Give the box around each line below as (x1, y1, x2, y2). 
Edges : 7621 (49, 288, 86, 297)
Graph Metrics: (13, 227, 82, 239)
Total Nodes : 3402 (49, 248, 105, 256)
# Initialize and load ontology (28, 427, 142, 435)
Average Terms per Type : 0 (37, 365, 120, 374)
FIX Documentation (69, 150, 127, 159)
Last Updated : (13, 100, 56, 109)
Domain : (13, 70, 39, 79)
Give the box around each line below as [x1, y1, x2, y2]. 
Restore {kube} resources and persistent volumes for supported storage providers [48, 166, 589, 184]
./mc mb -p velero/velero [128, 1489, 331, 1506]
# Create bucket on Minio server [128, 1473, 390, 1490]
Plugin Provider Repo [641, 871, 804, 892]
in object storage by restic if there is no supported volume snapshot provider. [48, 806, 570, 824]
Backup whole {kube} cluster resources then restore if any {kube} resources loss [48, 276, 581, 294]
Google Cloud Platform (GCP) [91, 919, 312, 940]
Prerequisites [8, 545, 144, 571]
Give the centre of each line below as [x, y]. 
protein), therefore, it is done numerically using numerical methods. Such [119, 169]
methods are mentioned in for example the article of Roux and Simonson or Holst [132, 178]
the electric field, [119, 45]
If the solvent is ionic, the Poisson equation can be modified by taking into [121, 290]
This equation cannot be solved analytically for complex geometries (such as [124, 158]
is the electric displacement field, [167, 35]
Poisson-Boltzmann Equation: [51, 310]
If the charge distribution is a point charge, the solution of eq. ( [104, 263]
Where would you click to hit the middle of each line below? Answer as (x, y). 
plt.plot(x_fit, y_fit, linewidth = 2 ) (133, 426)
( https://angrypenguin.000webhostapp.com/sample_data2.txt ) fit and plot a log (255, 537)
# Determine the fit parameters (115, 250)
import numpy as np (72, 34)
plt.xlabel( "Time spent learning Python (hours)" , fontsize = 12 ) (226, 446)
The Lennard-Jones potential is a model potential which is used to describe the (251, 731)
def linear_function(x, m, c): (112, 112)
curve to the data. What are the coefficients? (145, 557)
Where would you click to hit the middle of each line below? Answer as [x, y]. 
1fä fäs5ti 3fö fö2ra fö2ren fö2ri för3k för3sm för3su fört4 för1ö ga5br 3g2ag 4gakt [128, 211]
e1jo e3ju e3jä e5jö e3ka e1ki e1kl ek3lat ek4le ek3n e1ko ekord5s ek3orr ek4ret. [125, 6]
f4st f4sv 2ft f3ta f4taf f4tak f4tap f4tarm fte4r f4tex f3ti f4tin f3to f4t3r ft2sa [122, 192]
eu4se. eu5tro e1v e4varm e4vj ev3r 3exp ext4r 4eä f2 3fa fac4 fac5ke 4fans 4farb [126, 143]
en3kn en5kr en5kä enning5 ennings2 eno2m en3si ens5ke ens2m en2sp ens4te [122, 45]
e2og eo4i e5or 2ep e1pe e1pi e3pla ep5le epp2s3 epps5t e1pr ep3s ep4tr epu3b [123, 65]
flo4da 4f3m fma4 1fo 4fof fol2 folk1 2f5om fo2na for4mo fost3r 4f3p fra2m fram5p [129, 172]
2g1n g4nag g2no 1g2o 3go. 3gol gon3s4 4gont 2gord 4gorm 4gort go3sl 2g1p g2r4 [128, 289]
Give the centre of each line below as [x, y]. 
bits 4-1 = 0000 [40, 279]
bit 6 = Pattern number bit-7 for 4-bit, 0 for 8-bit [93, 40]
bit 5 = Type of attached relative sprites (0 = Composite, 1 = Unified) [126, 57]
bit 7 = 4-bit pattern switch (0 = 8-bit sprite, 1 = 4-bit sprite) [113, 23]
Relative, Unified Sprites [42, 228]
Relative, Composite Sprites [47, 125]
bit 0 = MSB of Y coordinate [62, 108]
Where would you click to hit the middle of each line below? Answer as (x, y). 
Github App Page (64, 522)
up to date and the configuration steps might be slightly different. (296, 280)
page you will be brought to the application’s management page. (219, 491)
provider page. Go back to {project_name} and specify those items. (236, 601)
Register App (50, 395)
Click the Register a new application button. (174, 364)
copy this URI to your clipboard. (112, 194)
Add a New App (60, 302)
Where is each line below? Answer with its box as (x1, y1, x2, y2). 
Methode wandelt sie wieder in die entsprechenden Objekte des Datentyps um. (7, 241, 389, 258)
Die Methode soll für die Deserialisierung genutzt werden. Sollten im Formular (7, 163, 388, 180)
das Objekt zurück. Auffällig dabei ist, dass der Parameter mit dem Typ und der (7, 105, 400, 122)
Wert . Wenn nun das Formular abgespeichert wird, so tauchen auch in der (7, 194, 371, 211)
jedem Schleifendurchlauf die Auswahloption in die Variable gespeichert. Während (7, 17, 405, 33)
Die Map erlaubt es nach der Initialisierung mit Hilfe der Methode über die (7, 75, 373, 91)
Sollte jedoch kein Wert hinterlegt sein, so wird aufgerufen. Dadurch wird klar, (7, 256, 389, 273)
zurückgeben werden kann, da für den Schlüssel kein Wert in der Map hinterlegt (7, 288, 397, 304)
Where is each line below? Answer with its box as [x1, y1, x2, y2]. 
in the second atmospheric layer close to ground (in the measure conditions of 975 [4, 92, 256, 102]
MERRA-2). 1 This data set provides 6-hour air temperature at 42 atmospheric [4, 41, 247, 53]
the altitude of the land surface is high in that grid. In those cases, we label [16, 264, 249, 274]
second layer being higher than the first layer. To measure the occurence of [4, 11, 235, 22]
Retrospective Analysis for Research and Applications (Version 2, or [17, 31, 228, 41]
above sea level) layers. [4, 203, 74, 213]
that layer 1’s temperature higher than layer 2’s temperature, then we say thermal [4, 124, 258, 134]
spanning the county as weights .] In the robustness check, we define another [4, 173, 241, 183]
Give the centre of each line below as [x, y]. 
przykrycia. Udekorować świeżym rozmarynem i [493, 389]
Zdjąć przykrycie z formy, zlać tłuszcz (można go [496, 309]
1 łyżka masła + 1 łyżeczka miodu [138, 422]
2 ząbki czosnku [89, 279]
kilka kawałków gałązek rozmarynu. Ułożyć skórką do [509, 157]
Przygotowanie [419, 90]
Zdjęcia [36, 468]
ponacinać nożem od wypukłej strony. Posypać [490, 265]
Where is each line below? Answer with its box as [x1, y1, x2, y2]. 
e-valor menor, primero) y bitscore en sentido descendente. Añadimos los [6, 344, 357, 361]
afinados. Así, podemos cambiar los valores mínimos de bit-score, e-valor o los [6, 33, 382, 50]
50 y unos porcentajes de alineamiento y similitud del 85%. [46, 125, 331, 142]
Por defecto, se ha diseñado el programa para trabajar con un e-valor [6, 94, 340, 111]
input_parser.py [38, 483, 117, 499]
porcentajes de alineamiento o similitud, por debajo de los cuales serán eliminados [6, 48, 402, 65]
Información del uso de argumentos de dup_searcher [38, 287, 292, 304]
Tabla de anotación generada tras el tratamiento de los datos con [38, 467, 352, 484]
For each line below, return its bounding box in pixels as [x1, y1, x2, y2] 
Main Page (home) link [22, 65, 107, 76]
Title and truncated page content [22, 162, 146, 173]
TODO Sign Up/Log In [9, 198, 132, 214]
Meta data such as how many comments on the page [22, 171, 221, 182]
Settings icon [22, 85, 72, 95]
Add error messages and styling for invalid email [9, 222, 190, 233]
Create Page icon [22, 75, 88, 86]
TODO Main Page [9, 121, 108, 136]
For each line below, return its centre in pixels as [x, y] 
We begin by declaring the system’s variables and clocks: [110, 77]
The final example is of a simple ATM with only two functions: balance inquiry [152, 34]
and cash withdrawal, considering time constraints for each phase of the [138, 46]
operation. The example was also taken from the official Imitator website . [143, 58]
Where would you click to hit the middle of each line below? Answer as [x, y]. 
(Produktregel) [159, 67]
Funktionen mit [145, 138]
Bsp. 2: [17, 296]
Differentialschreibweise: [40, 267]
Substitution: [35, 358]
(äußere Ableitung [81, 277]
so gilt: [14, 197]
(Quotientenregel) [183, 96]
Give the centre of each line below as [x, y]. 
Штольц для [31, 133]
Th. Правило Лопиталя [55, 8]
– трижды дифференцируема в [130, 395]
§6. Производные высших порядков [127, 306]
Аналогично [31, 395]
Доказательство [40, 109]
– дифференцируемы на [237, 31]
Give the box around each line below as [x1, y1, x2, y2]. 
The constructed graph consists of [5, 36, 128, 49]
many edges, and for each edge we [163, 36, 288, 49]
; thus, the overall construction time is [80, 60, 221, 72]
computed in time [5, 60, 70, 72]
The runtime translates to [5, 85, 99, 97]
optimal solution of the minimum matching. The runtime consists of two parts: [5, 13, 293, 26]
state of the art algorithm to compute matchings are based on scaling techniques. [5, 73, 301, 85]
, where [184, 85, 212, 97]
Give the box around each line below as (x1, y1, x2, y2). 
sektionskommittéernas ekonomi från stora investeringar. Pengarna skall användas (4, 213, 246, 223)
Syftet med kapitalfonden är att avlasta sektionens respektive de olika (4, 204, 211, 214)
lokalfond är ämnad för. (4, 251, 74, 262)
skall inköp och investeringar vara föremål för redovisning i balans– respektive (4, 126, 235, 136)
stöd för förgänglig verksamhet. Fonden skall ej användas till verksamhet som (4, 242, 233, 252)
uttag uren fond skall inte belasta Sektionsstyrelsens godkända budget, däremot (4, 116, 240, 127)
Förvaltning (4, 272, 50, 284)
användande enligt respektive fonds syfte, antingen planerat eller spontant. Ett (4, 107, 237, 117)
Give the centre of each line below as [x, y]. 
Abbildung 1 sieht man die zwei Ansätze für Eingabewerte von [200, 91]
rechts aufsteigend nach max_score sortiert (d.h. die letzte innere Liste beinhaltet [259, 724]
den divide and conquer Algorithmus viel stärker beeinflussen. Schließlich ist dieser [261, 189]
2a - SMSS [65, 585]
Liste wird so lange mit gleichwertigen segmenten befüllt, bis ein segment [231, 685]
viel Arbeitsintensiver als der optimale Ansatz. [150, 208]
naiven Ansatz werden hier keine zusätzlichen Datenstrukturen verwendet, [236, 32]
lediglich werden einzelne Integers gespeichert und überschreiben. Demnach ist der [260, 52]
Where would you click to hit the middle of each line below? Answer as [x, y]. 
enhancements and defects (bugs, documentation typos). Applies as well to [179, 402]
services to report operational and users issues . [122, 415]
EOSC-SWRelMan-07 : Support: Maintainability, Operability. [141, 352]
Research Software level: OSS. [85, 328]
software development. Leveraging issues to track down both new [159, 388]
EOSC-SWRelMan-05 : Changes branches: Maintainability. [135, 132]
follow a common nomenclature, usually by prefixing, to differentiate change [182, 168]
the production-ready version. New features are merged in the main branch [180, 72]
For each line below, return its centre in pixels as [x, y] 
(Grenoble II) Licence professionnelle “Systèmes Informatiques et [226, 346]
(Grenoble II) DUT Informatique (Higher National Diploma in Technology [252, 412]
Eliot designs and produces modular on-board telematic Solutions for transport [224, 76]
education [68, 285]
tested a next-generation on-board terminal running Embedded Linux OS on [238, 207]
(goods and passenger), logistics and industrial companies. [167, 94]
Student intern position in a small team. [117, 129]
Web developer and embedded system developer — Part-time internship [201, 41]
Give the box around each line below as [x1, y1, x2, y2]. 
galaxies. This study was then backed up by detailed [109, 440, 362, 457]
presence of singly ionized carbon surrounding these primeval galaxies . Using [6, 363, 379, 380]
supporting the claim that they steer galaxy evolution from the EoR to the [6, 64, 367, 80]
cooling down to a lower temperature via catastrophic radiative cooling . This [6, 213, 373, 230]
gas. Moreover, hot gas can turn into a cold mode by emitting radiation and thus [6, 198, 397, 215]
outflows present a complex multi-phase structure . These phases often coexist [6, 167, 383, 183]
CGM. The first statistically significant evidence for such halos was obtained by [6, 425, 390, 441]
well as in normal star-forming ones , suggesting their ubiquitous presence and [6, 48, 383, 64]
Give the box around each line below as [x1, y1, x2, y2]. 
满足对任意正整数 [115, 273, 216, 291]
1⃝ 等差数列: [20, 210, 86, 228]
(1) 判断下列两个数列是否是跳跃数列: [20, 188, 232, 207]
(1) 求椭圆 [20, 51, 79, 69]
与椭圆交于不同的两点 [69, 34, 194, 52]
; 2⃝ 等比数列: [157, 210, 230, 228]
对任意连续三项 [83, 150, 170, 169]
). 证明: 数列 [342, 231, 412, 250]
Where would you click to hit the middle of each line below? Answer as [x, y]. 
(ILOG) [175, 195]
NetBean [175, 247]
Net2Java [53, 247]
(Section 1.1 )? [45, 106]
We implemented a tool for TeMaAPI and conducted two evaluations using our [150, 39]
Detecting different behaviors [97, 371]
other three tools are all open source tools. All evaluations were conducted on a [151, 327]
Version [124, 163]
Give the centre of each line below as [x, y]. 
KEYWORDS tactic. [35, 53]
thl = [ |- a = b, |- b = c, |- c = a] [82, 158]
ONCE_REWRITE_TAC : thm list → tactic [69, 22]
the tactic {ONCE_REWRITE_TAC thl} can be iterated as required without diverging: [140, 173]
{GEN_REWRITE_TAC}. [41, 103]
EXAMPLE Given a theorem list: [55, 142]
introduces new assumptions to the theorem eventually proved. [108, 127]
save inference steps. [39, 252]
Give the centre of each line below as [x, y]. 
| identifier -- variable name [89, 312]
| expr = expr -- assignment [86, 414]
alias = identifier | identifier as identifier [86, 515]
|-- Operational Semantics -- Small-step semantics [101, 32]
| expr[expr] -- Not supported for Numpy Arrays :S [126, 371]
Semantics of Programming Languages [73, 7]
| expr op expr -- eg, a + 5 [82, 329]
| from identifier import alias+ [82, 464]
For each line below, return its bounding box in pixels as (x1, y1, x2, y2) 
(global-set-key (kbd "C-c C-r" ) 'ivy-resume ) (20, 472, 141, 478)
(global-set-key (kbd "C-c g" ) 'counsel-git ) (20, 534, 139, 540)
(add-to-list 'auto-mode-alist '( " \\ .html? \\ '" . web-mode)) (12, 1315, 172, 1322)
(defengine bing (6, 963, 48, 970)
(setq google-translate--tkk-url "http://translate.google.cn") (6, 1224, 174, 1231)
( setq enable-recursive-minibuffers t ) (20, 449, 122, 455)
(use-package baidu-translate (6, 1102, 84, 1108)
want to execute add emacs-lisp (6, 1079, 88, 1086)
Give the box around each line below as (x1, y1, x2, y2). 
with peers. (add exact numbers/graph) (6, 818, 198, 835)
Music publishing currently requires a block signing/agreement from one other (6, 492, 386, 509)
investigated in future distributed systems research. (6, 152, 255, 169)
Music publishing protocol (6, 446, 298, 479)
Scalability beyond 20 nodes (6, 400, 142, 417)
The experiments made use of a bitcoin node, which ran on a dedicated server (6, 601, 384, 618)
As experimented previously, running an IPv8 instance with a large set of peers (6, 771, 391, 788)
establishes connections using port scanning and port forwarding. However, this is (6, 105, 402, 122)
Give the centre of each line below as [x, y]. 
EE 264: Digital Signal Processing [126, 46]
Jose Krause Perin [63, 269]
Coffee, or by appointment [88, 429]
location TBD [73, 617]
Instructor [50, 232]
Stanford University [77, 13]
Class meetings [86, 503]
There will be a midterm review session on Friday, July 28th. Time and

■ What this task involves ■
Given the records above, return exactly the lines starting at the line containing "Аналогично [31, 395]" and ending at the line containing "lokalfond är ämnad för. (4, 251, 74, 262)", including both.

■ Exercise output ■
Аналогично [31, 395]
Доказательство [40, 109]
– дифференцируемы на [237, 31]
Give the box around each line below as [x1, y1, x2, y2]. 
The constructed graph consists of [5, 36, 128, 49]
many edges, and for each edge we [163, 36, 288, 49]
; thus, the overall construction time is [80, 60, 221, 72]
computed in time [5, 60, 70, 72]
The runtime translates to [5, 85, 99, 97]
optimal solution of the minimum matching. The runtime consists of two parts: [5, 13, 293, 26]
state of the art algorithm to compute matchings are based on scaling techniques. [5, 73, 301, 85]
, where [184, 85, 212, 97]
Give the box around each line below as (x1, y1, x2, y2). 
sektionskommittéernas ekonomi från stora investeringar. Pengarna skall användas (4, 213, 246, 223)
Syftet med kapitalfonden är att avlasta sektionens respektive de olika (4, 204, 211, 214)
lokalfond är ämnad för. (4, 251, 74, 262)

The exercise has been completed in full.